## [WHAT THIS TASK INVOLVES]
Every line from the opening of the records to the line with "Preparing UI elements (16:10)" should be restated exactly, with both ends included and the pictures left out.

- Opening Delimiter -

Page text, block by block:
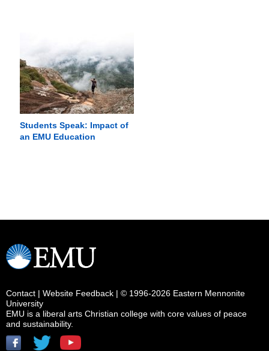
Students Speak: Impact of
an EMU Education
Contact | Website Feedback | © 1996-2026 Eastern Mennonite
University
EMU is a liberal arts Christian college with core values of peace
and sustainability.
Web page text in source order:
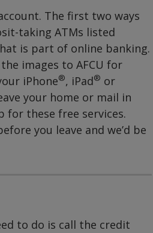
The first two ways
taking ATMs listed
is part of online banking.
images to AFCU for
iPhone®, iPad® or
your home or mail in
for these free services.
you leave and we’d be
to do is call the credit
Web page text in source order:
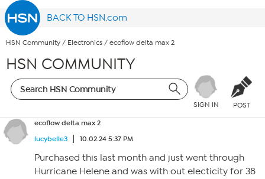
BACK TO HSN.com
HSN Community / Electronics / ecoflow delta max 2
HSN COMMUNITY
SIGN IN POST
ecoflow delta max 2
lucybelle3
10.02.24 5:37 PM
Purchased this last month and just went through
Hurricane Helene and was with out electicity for 38
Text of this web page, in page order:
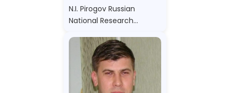
N.I. Pirogov Russian
National Research
Ministry of Health of the
Russian Federation,
Russian Federation
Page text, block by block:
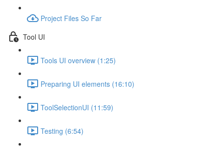
Project Files So Far
Tool UI
Tools UI overview (1:25)
Preparing UI elements (16:10)
ToolSelectionUI (11:59)
Testing (6:54)
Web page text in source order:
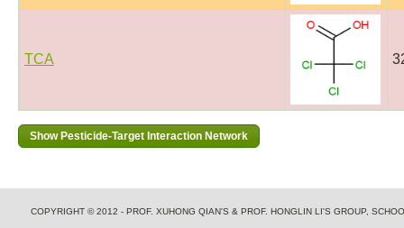
TCA
COPYRIGHT © 2012 - PROF. XUHONG QIAN'S & PROF. HONGLIN LI'S GROUP,
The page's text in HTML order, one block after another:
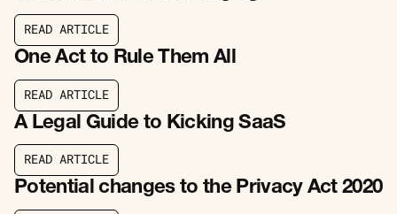
READ ARTICLE
READ ARTICLE
One Act to Rule Them All
READ ARTICL E
A Legal Guide to Kicking SaaS
READ ARTICLE
READ ARTICLE
Potential changes to the Privacy Act 2020
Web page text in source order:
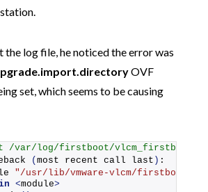
the log file, he noticed the error was
OVF
set, which seems to be causing
/var/log/firstboot/
( most recent call last ) :
"/usr/lib/vmware-vlcm/firstboot/
<module>
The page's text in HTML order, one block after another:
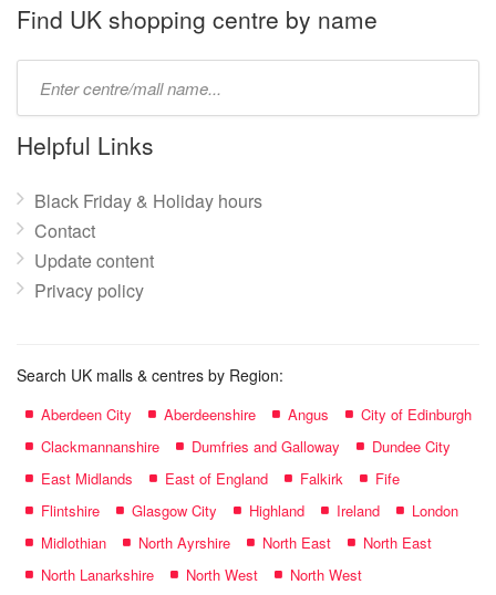
name:
Find UK shopping centre by name
name:
Helpful Links
Black Friday & Holiday hours
Contact
Update content
Privacy policy
Search UK malls & centres by Region:
Aberdeen City Aberdeenshire Angus
City of Edinburgh
Clackmannanshire
Dumfries and Galloway
Dundee City
East Midlands
East of England Falkirk
Fife
Flintshire
Glasgow City Highland Ireland
London
Midlothian
North Ayrshire North East
North East
North Lanarkshire
North West
North West
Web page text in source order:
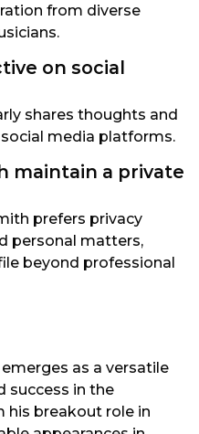
from diverse
on social
shares thoughts and
media platforms.
maintain a private
prefers privacy
personal matters,
beyond professional
as a versatile
success in the
his breakout role in
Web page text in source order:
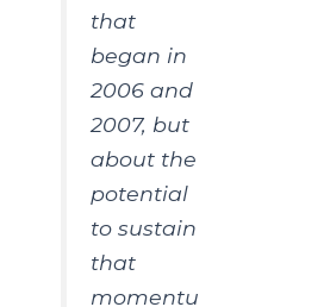
that
began in
2006 and
2007, but
about the
potential
to sustain
that
momentu
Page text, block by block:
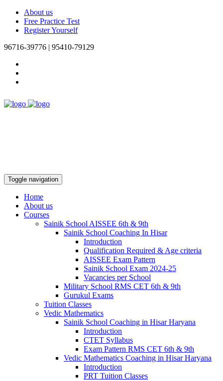
About us
Free Practice Test
Register Yourself
96716-39776 | 95410-79129
Toggle navigation
Home
About us
Courses
Sainik School AISSEE 6th & 9th
Sainik School Coaching In Hisar
Introduction
Qualification Required & Age criteria
AISSEE Exam Pattern
Sainik School Exam 2024-25
Vacancies per School
Military School RMS CET 6th & 9th
Gurukul Exams
Tuition Classes
Vedic Mathematics
Sainik School Coaching in Hisar Haryana
Introduction
CTET Syllabus
Exam Pattern RMS CET 6th & 9th
Vedic Mathematics Coaching in Hisar Haryana
Introduction
PRT Tuition Classes
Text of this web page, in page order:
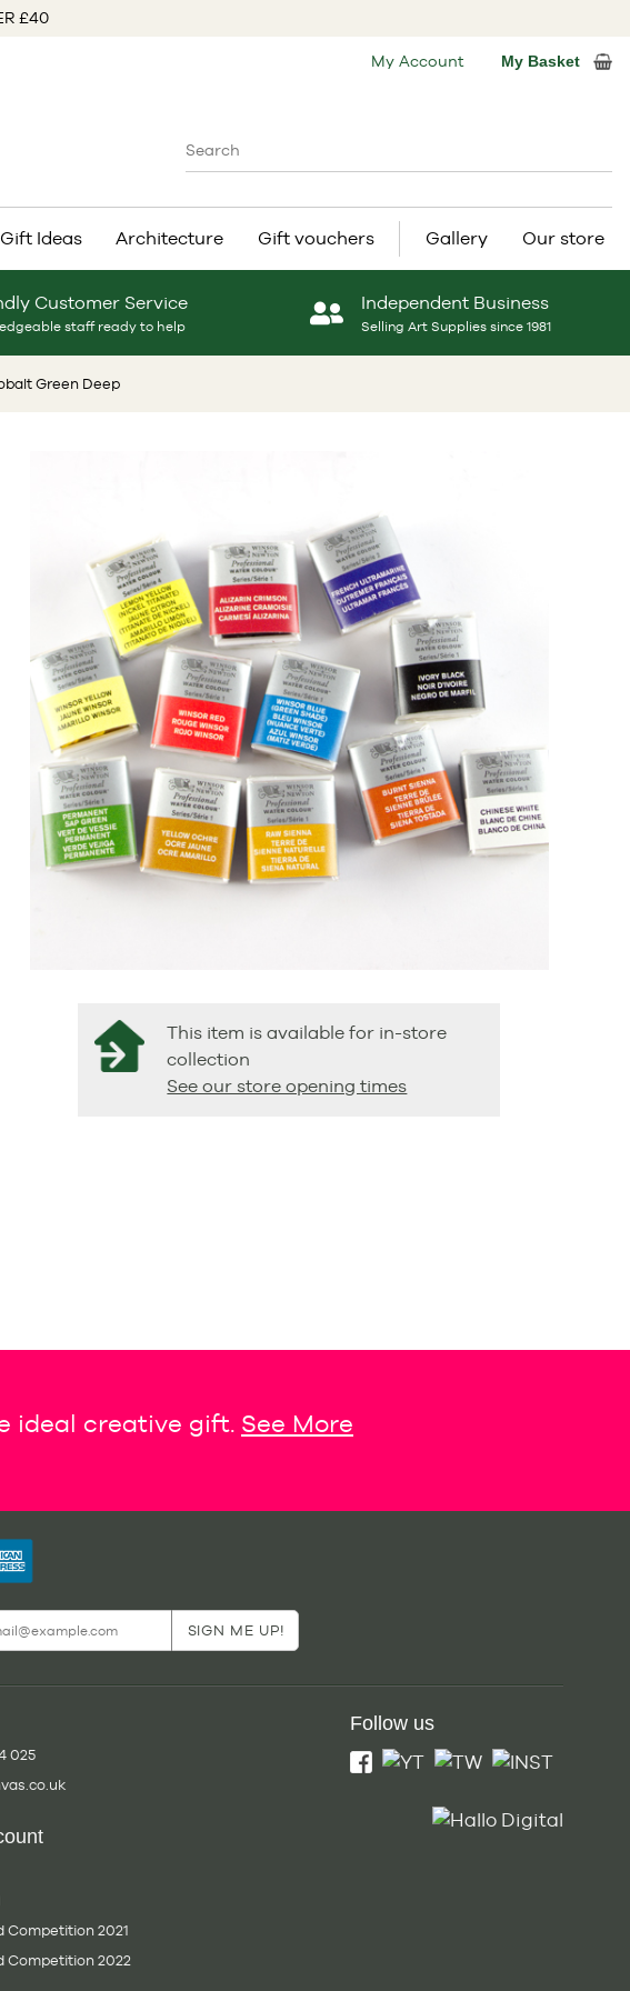
£40
My Account My Basket
Ideas Architecture Gift vouchers Gallery Our store
Customer Service
staff ready to help
Independent Business
Selling Art Supplies since 1981
Green Deep
This item is available for in-store
collection
See our store opening times
ideal creative gift. See More
025
Competition 2021
Competition 2022
Follow us
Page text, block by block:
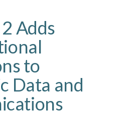
Adds
to
Data and
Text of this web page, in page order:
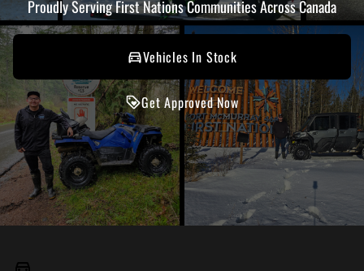
Proudly Serving First Nations Communities Across Canada
Vehicles In Stock
Get Approved Now
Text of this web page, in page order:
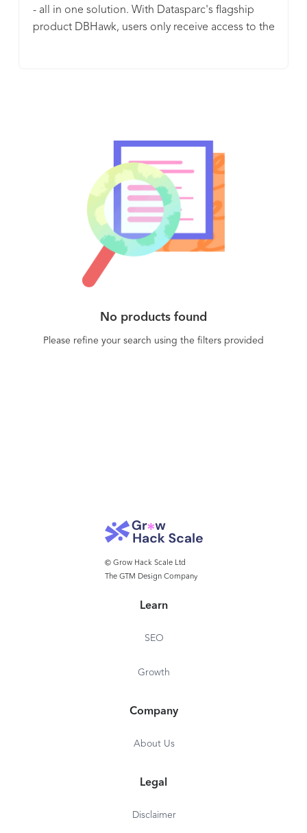
- all in one solution. With Datasparc's flagship
product DBHawk, users only receive access to the
and Teradata. DBHawk integrates with SAML,
LDAP, SSO, and OKTA. Its comprehensive object
access control policy, dynamic data masking and
auditing features allow logging all database
activities, making it ideal for organizations
seeking to comply with data protection
regulations such as GDPR and HIPAA. CIOReview
has named Datasparc as one of its Top 20 Most
Promising Enterprise Security Solutions Providers.
No products found
Please refine your search using the filters provided
© Grow Hack Scale Ltd
The GTM Design Company
Learn
SEO
Growth
Company
About Us
Legal
Disclaimer
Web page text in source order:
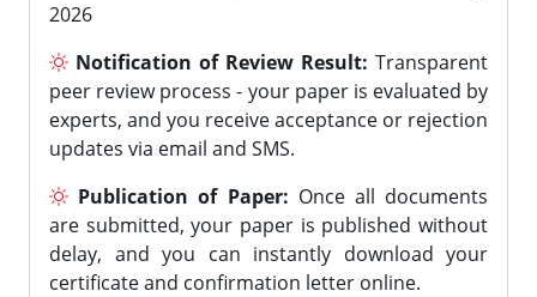
2026
Notification of Review Result: Transparent
peer review process - your paper is evaluated by
experts, and you receive acceptance or rejection
updates via email and SMS.
Publication of Paper: Once all documents
are submitted, your paper is published without
delay, and you can instantly download your
certificate and confirmation letter online.
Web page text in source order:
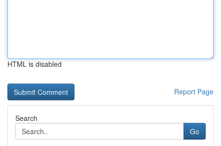
HTML is disabled
Report Page
Search
Go
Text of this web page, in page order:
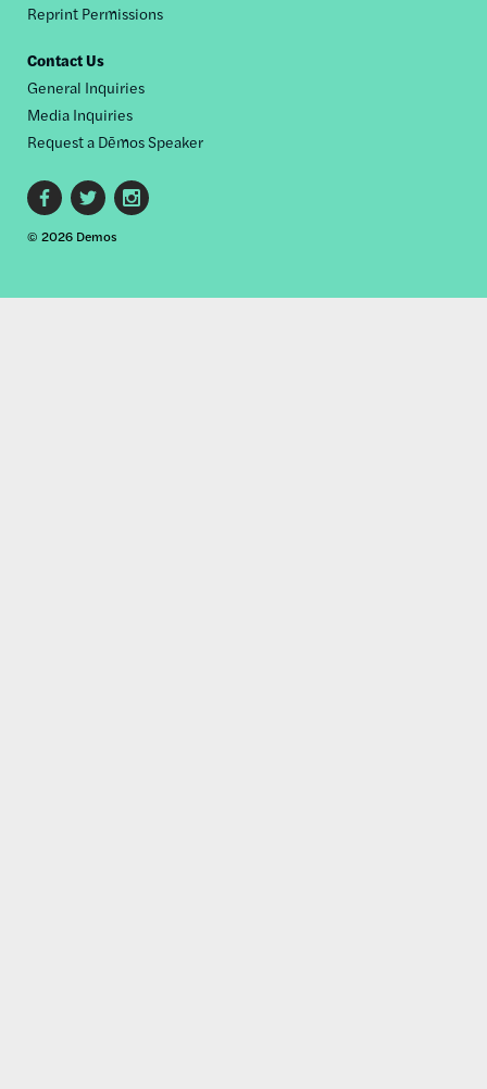
Reprint Permissions
Contact Us
General Inquiries
Media Inquiries
Request a Dēmos Speaker
Footer
social
© 2026 Demos
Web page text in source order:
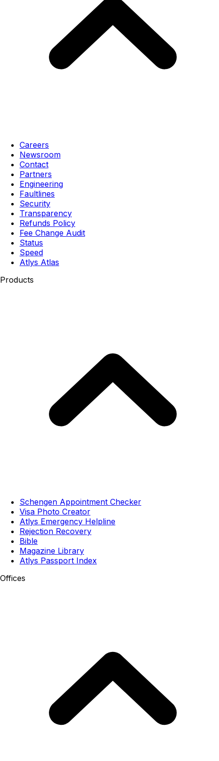
Careers
Newsroom
Contact
Partners
Engineering
Faultlines
Security
Transparency
Refunds Policy
Fee Change Audit
Status
Speed
Atlys Atlas
Products
Schengen Appointment Checker
Visa Photo Creator
Atlys Emergency Helpline
Rejection Recovery
Bible
Magazine Library
Atlys Passport Index
Offices
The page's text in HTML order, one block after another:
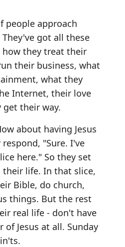
people approach
got all these
they treat their
their business, what
what they
Internet, their love
get their way.
about having Jesus
"Sure. I've
here." So they set
their life. In that slice,
Bible, do church,
things. But the rest
real life - don't have
Jesus at all. Sunday
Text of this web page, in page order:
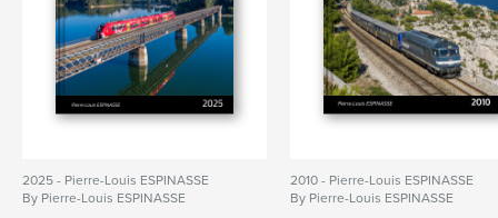
2025 - Pierre-Louis ESPINASSE
By Pierre-Louis ESPINASSE
2010 - Pierre-Louis ESPINASSE
By Pierre-Louis ESPINASSE
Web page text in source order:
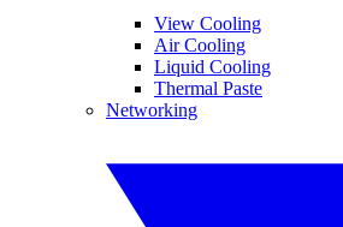
View Cooling
Air Cooling
Liquid Cooling
Thermal Paste
Networking
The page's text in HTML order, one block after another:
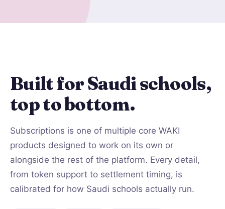
Built for Saudi schools,
top to bottom.
Subscriptions is one of multiple core WAKI
products designed to work on its own or
alongside the rest of the platform. Every detail,
from token support to settlement timing, is
calibrated for how Saudi schools actually run.
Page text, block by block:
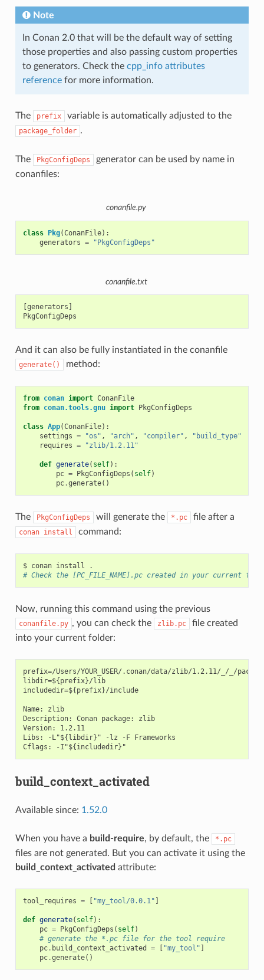
Note
In Conan 2.0 that will be the default way of setting
those properties and also passing custom properties
to generators. Check the cpp_info attributes
referencefor more information.
The prefix variable is automatically adjusted to the
package_folder .
The PkgConfigDeps
generator can be used by name in
conanfiles:
conanfile.py
class Pkg(ConanFile):
generators = "PkgConfigDeps"
conanfile.txt
[generators]
And it can also be fully instantiated in the conanfile
generate() method:
from conan import ConanFile
from conan.tools.gnu import PkgConfigDeps
class App(ConanFile):
settings = "os" , "arch" , "compiler" ,
"build_type"
requires = "zlib/1.2.11"
def generate( self):
pc = PkgConfigDeps ( self)
pc.generate()
The PkgConfigDeps will generate the *.pc file after a
conan install command:
$ conan install
# Check the [PC_FILE_NAME].pc created in your current
Now, running this command using the previous
conanfile.py , you can check the zlib.pc
file created
into your current folder:
prefix=/Users/YOUR_USER/.conan/data/zlib/1.2.11/_/_/package/
libdir=${prefix}/lib
includedir=${prefix}/include
Name: zlib
Description: Conan package: zlib
Version: 1.2.11
Libs: -L"${libdir}" -lz -F Frameworks
build_context_activated
Available since: 1.52.0
When you have a build-require, by default, the *.pc
files are not generated. But you can activate it using the
build_context_activated attribute:
tool_requires = "my_tool/0.0.1"
def generate( self):
pc = PkgConfigDeps ( self)
# generate the *.pc file for the tool require
pc. build_context_activated = "my_tool"
pc.generate()
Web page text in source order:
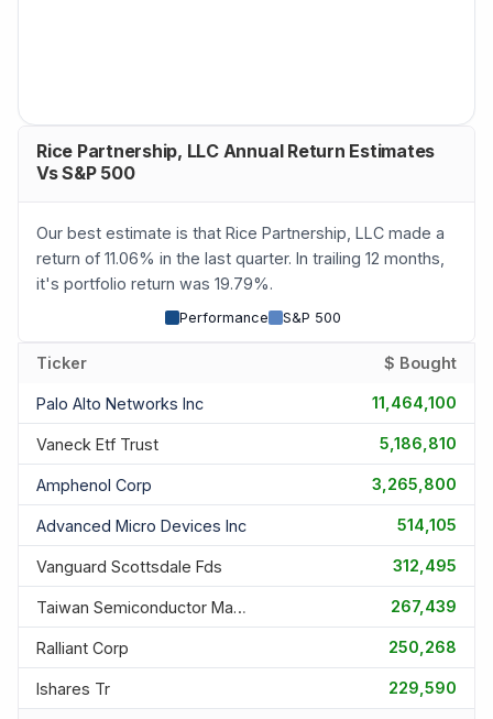
Rice Partnership, LLC Annual Return Estimates
Vs S&P 500
Our best estimate is that Rice Partnership, LLC made a
return of 11.06% in the last quarter. In trailing 12 months,
it's portfolio return was 19.79%.
Performance S&P 500
Ticker $ Bought
Palo Alto Networks Inc 11,464,100
Vaneck Etf Trust 5,186,810
Amphenol Corp 3,265,800
Advanced Micro Devices Inc 514,105
Vanguard Scottsdale Fds 312,495
Taiwan Semiconductor Manufac 267,439
Ralliant Corp 250,268
Ishares Tr 229,590
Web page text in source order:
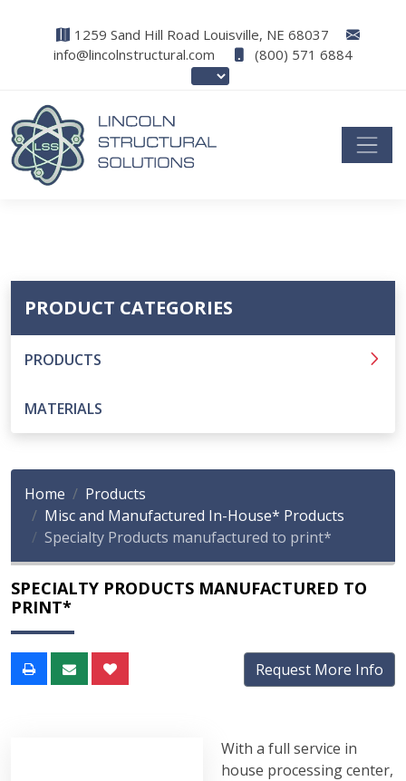
1259 Sand Hill Road Louisville, NE 68037
info@lincolnstructural.com
(800) 571 6884
PRODUCT CATEGORIES
PRODUCTS
MATERIALS
Home
Products
Misc and Manufactured In-House* Products
Specialty Products manufactured to print*
SPECIALTY PRODUCTS MANUFACTURED TO
PRINT*
Request More Info
With a full service in
house processing center,
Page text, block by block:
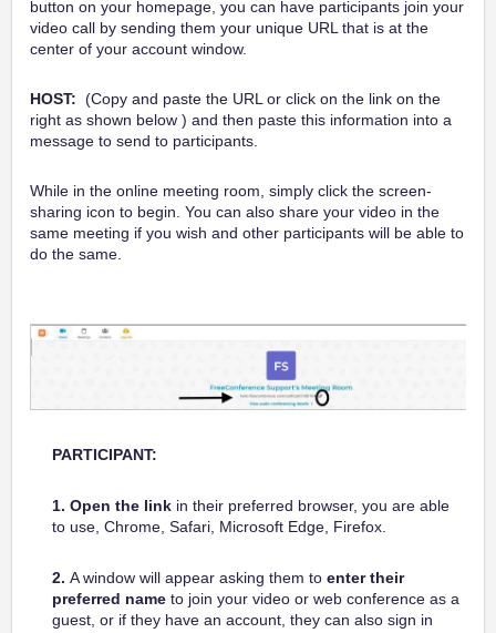
button on your homepage, you can have participants join your
video call by sending them your unique URL that is at the
center of your account window.
HOST: (Copy and paste the URL or click on the link on the
right as shown below ) and then paste this information into a
message to send to participants.
While in the online meeting room, simply click the screen-
sharing icon to begin. You can also share your video in the
same meeting if you wish and other participants will be able to
do the same.
PARTICIPANT:
1. Open the link in their preferred browser, you are able
to use, Chrome, Safari, Microsoft Edge, Firefox.
2. A window will appear asking them to enter their
preferred name to join your video or web conference as a
guest, or if they have an account, they can also sign in

- Closing Delimiter -

## [RESULT]
Page text, block by block:
Students Speak: Impact of
an EMU Education
Contact | Website Feedback | © 1996-2026 Eastern Mennonite
University
EMU is a liberal arts Christian college with core values of peace
and sustainability.
Web page text in source order:
The first two ways
taking ATMs listed
is part of online banking.
images to AFCU for
iPhone®, iPad® or
your home or mail in
for these free services.
you leave and we’d be
to do is call the credit
Web page text in source order:
BACK TO HSN.com
HSN Community / Electronics / ecoflow delta max 2
HSN COMMUNITY
SIGN IN POST
ecoflow delta max 2
lucybelle3
10.02.24 5:37 PM
Purchased this last month and just went through
Hurricane Helene and was with out electicity for 38
Text of this web page, in page order:
N.I. Pirogov Russian
National Research
Ministry of Health of the
Russian Federation,
Russian Federation
Page text, block by block:
Project Files So Far
Tool UI
Tools UI overview (1:25)
Preparing UI elements (16:10)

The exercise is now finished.